(Work to be completed)
Print the line where "occasion when everyone" occurs and every line that follows it in the data below, ending with the last line, precisely as written.

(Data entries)
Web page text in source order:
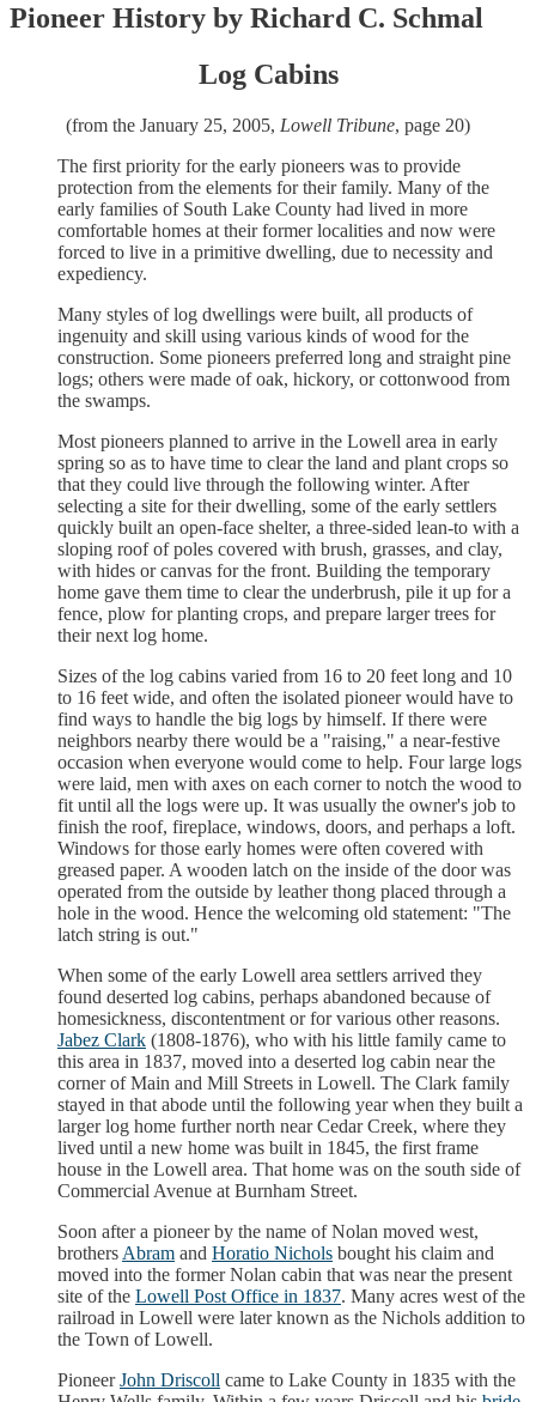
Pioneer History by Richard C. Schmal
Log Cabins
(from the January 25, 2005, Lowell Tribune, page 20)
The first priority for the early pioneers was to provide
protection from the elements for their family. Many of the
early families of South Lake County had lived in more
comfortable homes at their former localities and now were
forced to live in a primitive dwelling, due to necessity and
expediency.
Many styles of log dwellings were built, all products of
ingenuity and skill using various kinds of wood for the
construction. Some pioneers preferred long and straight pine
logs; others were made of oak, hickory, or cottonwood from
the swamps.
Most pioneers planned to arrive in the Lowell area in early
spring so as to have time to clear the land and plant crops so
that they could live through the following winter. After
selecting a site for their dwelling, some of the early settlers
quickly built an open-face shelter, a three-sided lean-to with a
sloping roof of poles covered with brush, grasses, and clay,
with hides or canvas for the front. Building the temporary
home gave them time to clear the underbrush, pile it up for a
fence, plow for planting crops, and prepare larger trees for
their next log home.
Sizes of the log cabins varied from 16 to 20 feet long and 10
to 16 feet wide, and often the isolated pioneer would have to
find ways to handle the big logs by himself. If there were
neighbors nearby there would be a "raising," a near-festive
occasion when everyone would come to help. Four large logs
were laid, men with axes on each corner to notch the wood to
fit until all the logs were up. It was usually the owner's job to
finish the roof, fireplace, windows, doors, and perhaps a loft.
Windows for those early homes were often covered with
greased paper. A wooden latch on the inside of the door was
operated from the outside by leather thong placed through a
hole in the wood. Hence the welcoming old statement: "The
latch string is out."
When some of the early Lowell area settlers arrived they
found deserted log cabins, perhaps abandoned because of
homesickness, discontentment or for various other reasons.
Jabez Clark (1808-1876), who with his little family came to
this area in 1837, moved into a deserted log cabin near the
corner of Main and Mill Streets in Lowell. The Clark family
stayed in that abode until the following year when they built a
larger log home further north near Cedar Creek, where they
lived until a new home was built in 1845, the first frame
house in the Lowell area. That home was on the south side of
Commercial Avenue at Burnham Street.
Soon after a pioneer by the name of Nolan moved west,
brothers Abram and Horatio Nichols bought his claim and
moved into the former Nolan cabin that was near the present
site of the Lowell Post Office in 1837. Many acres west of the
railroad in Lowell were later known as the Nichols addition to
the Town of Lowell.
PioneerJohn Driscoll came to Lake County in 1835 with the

(Reply to the exercise)
occasion when everyone would come to help. Four large logs
were laid, men with axes on each corner to notch the wood to
fit until all the logs were up. It was usually the owner's job to
finish the roof, fireplace, windows, doors, and perhaps a loft.
Windows for those early homes were often covered with
greased paper. A wooden latch on the inside of the door was
operated from the outside by leather thong placed through a
hole in the wood. Hence the welcoming old statement: "The
latch string is out."
When some of the early Lowell area settlers arrived they
found deserted log cabins, perhaps abandoned because of
homesickness, discontentment or for various other reasons.
Jabez Clark (1808-1876), who with his little family came to
this area in 1837, moved into a deserted log cabin near the
corner of Main and Mill Streets in Lowell. The Clark family
stayed in that abode until the following year when they built a
larger log home further north near Cedar Creek, where they
lived until a new home was built in 1845, the first frame
house in the Lowell area. That home was on the south side of
Commercial Avenue at Burnham Street.
Soon after a pioneer by the name of Nolan moved west,
brothers Abram and Horatio Nichols bought his claim and
moved into the former Nolan cabin that was near the present
site of the Lowell Post Office in 1837. Many acres west of the
railroad in Lowell were later known as the Nichols addition to
the Town of Lowell.
PioneerJohn Driscoll came to Lake County in 1835 with the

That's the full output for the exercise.